The Future of Bicycle Inspection: Part 4
When first introducing our damage assessment solution to bicycle retailers and workshops, we often ask them if they had previously considered offering standardised bike inspections as part of their service/workshop offering. Interestingly, of the few that require some convincing, the responses fall into one or more of the following categories:
- We don’t see many damaged bikes coming to us.
- We have our own method.
- We send it to someone else if we notice a crack.
- This seems important for warranty claims, but we want to remain neutral.
The final blog in this series covers inspections as a critical component of the insurance and warranty claims process.
Missed our previous posts on this topic? Click here to read part 1 (prevention vs reaction), click here to read part 2 (pre-purchase/sale inspections), click here to read part 3 (post-impact inspections).
Part 4: Inspection for warranty and insurance
At its core, Cycle Inspect seeks to instill a sense of consumer confidence to the bicycle inspection discipline through standardised methods that bring consistency, quality, and objectivity. We do this with the intention to up-skill reputable bike shops; and mobile and sole trader mechanics so that all cyclists know exactly what they are riding or buying – and make appropriate decisions.
What happens, then, when new bikes don’t meet expectations?

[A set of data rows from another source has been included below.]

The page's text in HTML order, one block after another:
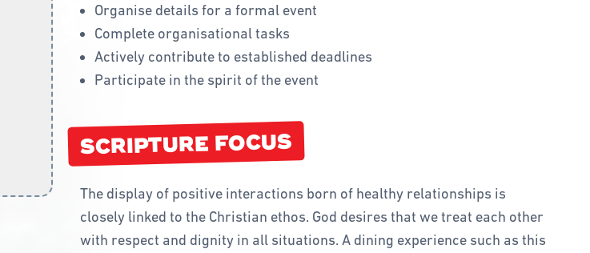
CONSTITUTION
HONOURS AND AWARDS
MEMORY GEMS
PATHFINDERS WITH DISABILITIES
STAFFING AND TEAMS
START A PATHFINDER CLUB
TRAINING
WAY 2 GO ACTIVITIES AND GAMES
Organise details for a formal event
Complete organisational tasks
Actively contribute to established deadlines
Participate in the spirit of the event
SCRIPTURE FOCUS
The display of positive interactions born of healthy relationships is
closely linked to the Christian ethos. God desires that we treat each other
with respect and dignity in all situations. A dining experience such as this
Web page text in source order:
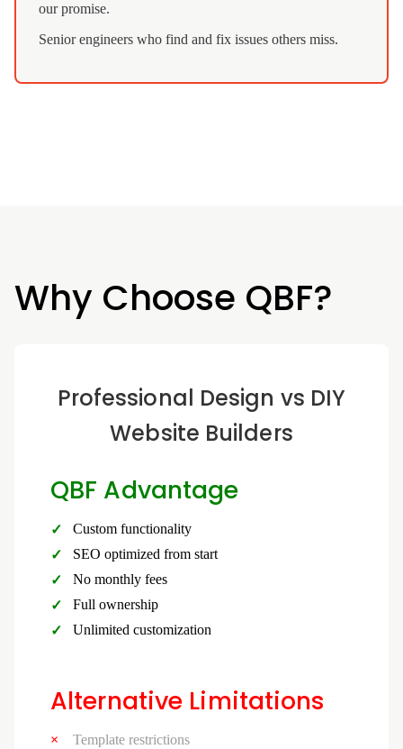
our promise.
Senior engineers who find and fix issues others miss.
Why Choose QBF?
Professional Design vs DIY
Website Builders
QBF Advantage
Custom functionality
SEO optimized from start
No monthly fees
Full ownership
Unlimited customization
Alternative Limitations
Template restrictions
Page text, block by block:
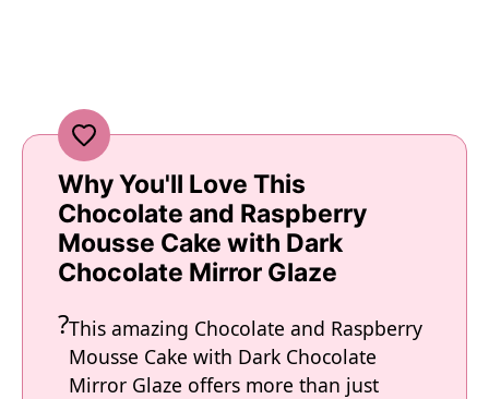
Why You'll Love This
Chocolate and Raspberry
Mousse Cake with Dark
Chocolate Mirror Glaze
This amazing Chocolate and Raspberry
Mousse Cake with Dark Chocolate
Mirror Glaze offers more than just
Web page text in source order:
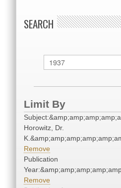
SEARCH
Limit By
Horowitz, Dr.
Remove
Publication
Remove
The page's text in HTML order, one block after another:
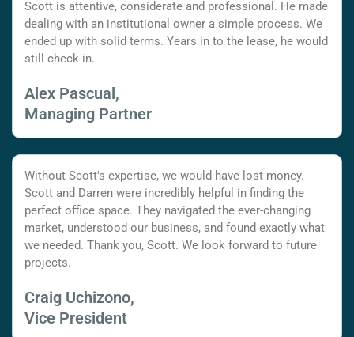
Scott is attentive, considerate and professional. He made
dealing with an institutional owner a simple process. We
ended up with solid terms. Years in to the lease, he would
still check in.
Alex Pascual,
Managing Partner
Without Scott's expertise, we would have lost money.
Scott and Darren were incredibly helpful in finding the
perfect office space. They navigated the ever-changing
market, understood our business, and found exactly what
we needed. Thank you, Scott. We look forward to future
projects.
Craig Uchizono,
Vice President
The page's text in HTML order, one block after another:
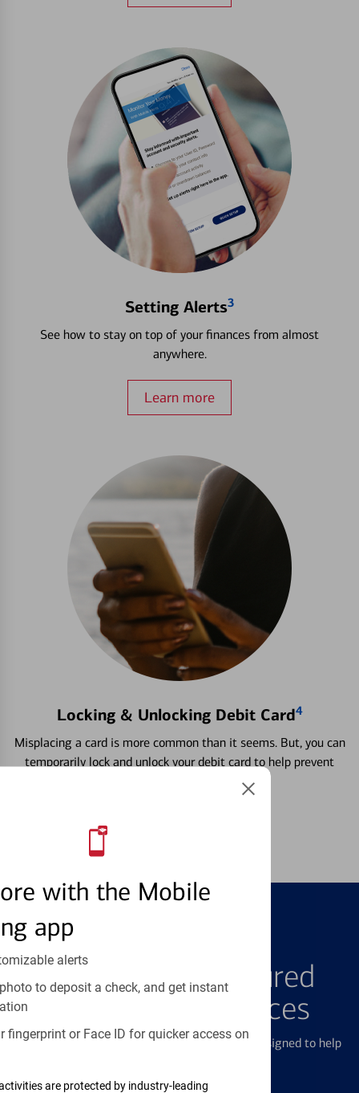
with the Mobile
app
alerts
to deposit a check, and get instant
fingerprint or Face ID for quicker access on
are protected by industry-leading
Setting Alerts3
See how to stay on top of your finances from almost
anywhere.
Learn more
Locking & Unlocking Debit Card4
Misplacing a card is more common than it seems. But, you can
temporarily lock and unlock your debit card to help prevent
unauthorized transactions.
Explore Our Featured
Products & Services
We offer a breadth of products and services designed to help
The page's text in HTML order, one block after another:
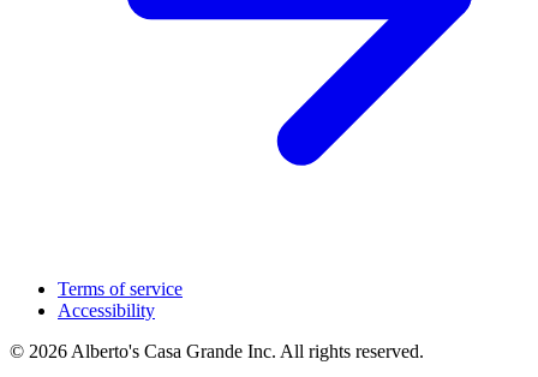
Terms of service
Accessibility
© 2026 Alberto's Casa Grande Inc. All rights reserved.
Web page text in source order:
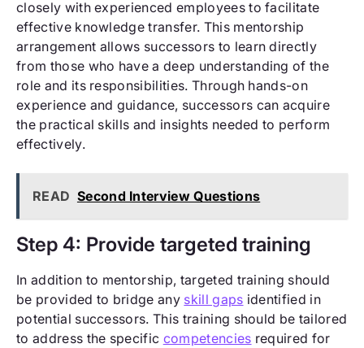
closely with experienced employees to facilitate
effective knowledge transfer. This mentorship
arrangement allows successors to learn directly
from those who have a deep understanding of the
role and its responsibilities. Through hands-on
experience and guidance, successors can acquire
the practical skills and insights needed to perform
effectively.
READ Second Interview Questions
Step 4: Provide targeted training
In addition to mentorship, targeted training should
be provided to bridge any skill gaps identified in
potential successors. This training should be tailored
to address the specific competencies required for
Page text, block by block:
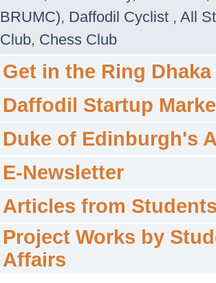
BRUMC), Daffodil Cyclist , All
Club, Chess Club
Get in the Ring Dhaka
Daffodil Startup
Duke of Edinburgh's
E-Newsletter
Articles from
Project Works by
Affairs
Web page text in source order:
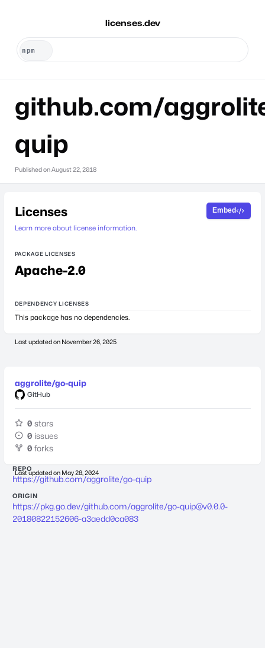
licenses.dev
github.com/
quip
Published onAugust 22, 2018
Licenses
Learn more about license information.
Embed
PACKAGE LICENSES
Apache-2.0
DEPENDENCY LICENSES
This package has no dependencies.
Last updated on November 26, 2025
aggrolite/go-quip
GitHub
0 stars
0 issues
0 forks
Last updated on May 28, 2024
REPO
https://github.com/aggrolite/go-quip
ORIGIN
https://pkg.go.dev/github.com/aggrolite/go-quip@v0.0.0-
20180822152606-a3aedd0ca083
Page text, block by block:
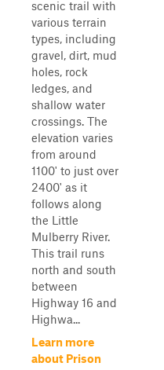
scenic trail with
various terrain
types, including
gravel, dirt, mud
holes, rock
ledges, and
shallow water
crossings. The
elevation varies
from around
1100' to just over
2400' as it
follows along
the Little
Mulberry River.
This trail runs
north and south
between
Highway 16 and
Highwa...
Learn more
about Prison
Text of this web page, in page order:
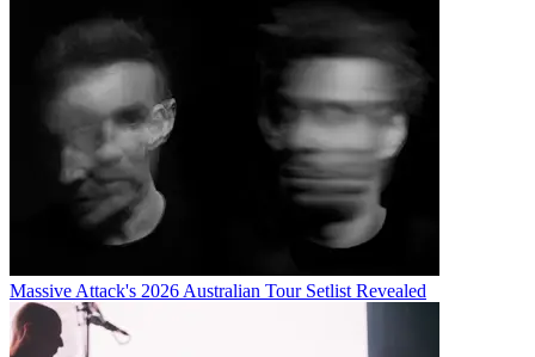
Massive Attack's 2026 Australian Tour Setlist Revealed
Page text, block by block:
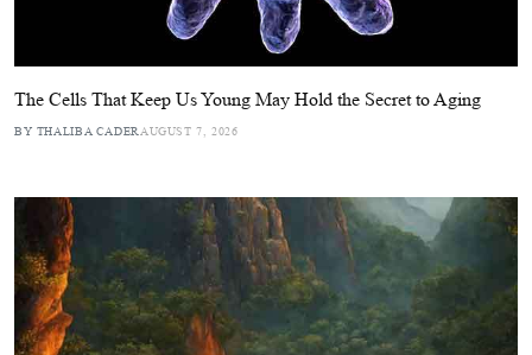
The Cells That Keep Us Young May Hold the Secret to Aging
BY THALIBA CADER AUGUST 7, 2026
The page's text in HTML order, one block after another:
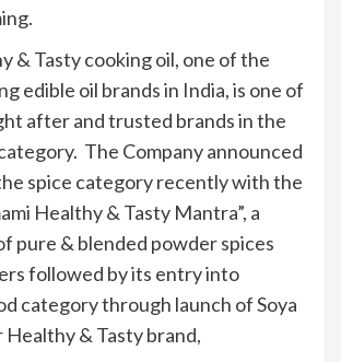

In most cases, manufacturers offer limited warranties that extend to the first (original) owner only. Whilst the terminology differs from manufacturer to manufacturer, these warranties typically cover processing or material faults and manufacturing defects in materials or workmanship. In other words, a fault which was already present at the time of purchase (also referred to as, worryingly, a ‘risk transfer’). The length of the warranty varies and, in some cases, does so by component and often need to be returned to an authorised dealer in a suitable condition to be considered for a replacement or repair. If a frame or fork has undergone an external repair the warranty is void.
The question is then, what poses a risk? Without access to a 'layup pattern' (shapes/directions of carbon sheet) it is a tough question to answer and as this is considered the most important part of a carbon bike’s design, it is not likely manufacturers are ready and willing to release this information for the public good. We at Cycle Inspect therefore take the view anything that the presence of any anomaly is something that, if identified, should be monitored.
What is the role of the bike shop and trusted mechanic in the warranty claims process?
Often, we hear bike shops prefer to remain “neutral” in this regard by avoiding any efforts to classify anomalies as potential flaws of the manufacturing process. The solution here is to simply “strip and ship” and hope the customers receives a good outcome. In the same we Cycle Inspect seek to empower local bike shops to assess damage, we feel there is also an opportunity to assist manufacturers.
Of course, we do not intend to override a manufacturer’s warranty claim process but to move forward cooperatively under their guidance. A larger network of inspection specialists operating under standardised inspection processes only strengthens a manufacturers’ ability to address warranty claims more quickly, efficiently, and objectively. We believe that as part of a regular bicycle servicing routine, carbon inspection can monitor potential manufacturing defects to assist retailers and manufacturers to understand the risks of hidden anomalies and to monitor for any propagation from this over time.
What is the role of the bike shop and trusted mechanic in the insurance claims process?
Cycle Inspect take the position that all bike shops and mechanics who service and maintain any amount of carbon fibre bicycles have a duty of care to identify and assess for damage risk (whether visible or hidden). If they don’t have the skills themselves to ensure safety for the owner, then an appropriate referral to someone with the appropriate skills and experience (such as a CI-accredited technician) needs to take place.
In short, this duty of care is a call to action and the ideal outcome for both bike shop and customer is for the inspection to occur there and then and with no delay, with our research suggesting that almost 3 in 5 cyclists would prefer their local mechanic to do this.
If the #righttorepair movement has taught us anything, it is that the emphasis needs to be on ensuring longevity and avoiding premature obsolescence through repair, but insurers require objective and reliable data to process claims with confidence. Cycle Inspect’s standardised inspection procedure ensures all technicians are operating from the same manual, thereby reducing subjectivity; with our damage assessment tool providing further confidence by accounting for a range of additional contextual factors not considered through existing methods of damage inspection.